Zens W, Degen H J, Barnekow A, Gelderblom H, Jungwirth C
Institut für Virologie und Immunbiologie, Universität Würzburg, Federal Republic of Germany.
Virology. 1989 Aug;171(2):535-42. doi: 10.1016/0042-6822(89)90623-5.

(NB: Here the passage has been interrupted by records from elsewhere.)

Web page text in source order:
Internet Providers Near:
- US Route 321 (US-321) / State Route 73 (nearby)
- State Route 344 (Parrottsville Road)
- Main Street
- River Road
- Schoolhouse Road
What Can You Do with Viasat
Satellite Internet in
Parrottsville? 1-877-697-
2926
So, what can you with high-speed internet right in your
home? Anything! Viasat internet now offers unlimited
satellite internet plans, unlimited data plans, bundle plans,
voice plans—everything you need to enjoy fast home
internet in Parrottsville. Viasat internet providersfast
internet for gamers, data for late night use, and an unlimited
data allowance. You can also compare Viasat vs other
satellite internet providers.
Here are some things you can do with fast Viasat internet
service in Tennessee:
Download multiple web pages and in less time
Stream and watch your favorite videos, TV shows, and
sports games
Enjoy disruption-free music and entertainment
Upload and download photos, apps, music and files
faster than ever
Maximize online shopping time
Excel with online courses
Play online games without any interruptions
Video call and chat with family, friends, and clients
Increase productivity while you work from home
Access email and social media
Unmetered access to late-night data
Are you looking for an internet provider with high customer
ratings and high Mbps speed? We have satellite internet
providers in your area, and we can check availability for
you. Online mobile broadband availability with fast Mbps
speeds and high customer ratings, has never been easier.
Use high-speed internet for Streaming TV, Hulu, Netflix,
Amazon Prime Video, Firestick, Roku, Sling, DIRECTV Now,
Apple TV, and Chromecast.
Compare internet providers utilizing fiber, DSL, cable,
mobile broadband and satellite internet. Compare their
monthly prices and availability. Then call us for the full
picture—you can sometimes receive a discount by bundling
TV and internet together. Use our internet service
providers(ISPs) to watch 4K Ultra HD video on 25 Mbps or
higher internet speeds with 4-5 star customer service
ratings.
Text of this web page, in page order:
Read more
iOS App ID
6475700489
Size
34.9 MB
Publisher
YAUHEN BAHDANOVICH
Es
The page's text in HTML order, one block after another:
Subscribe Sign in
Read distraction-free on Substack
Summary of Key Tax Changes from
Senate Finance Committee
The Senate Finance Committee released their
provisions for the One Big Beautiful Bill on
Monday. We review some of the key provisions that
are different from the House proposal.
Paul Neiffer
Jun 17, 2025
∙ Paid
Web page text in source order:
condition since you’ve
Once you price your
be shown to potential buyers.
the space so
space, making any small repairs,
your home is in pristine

De novo infection of Rous sarcoma virus (RSV) strains of receptor subgroups A, B, C, and D is inhibited by low doses of chick interferon. Adsorption and penetration into the cell are not marginally impaired by interferon treatment. Since the level of proviral DNA synthesis is strongly reduced in the interferon-treated cell it is concluded that uncoating or reverse transcription of the viral genome is inhibited. This inhibition of proviral DNA synthesis is not caused by an arrest of CEF in the stationary phase. Chronic infection of SR-RSV-A, -B, -C, but not SR-RSV-D is also sensitive to interferon. Chick interferon treatment (50 u/ml) also had no inhibitory effect on the amount of transcripts of the RSV-specific oncogene src or the cellular oncogenes src and myc.
低剂量的鸡干扰素可抑制A、B、C和D受体亚组的劳氏肉瘤病毒(RSV)毒株的新生感染。干扰素处理对病毒吸附和进入细胞的过程并无显著损害。由于在经干扰素处理的细胞中前病毒DNA合成水平大幅降低,因此得出结论,病毒基因组的脱壳或逆转录受到了抑制。前病毒DNA合成的这种抑制并非由静止期鸡胚成纤维细胞(CEF)的停滞所致。SR-RSV-A、-B、-C的慢性感染对干扰素敏感,但SR-RSV-D的慢性感染则不然。鸡干扰素处理(50单位/毫升)对RSV特异性癌基因src或细胞癌基因src和myc的转录本数量也没有抑制作用。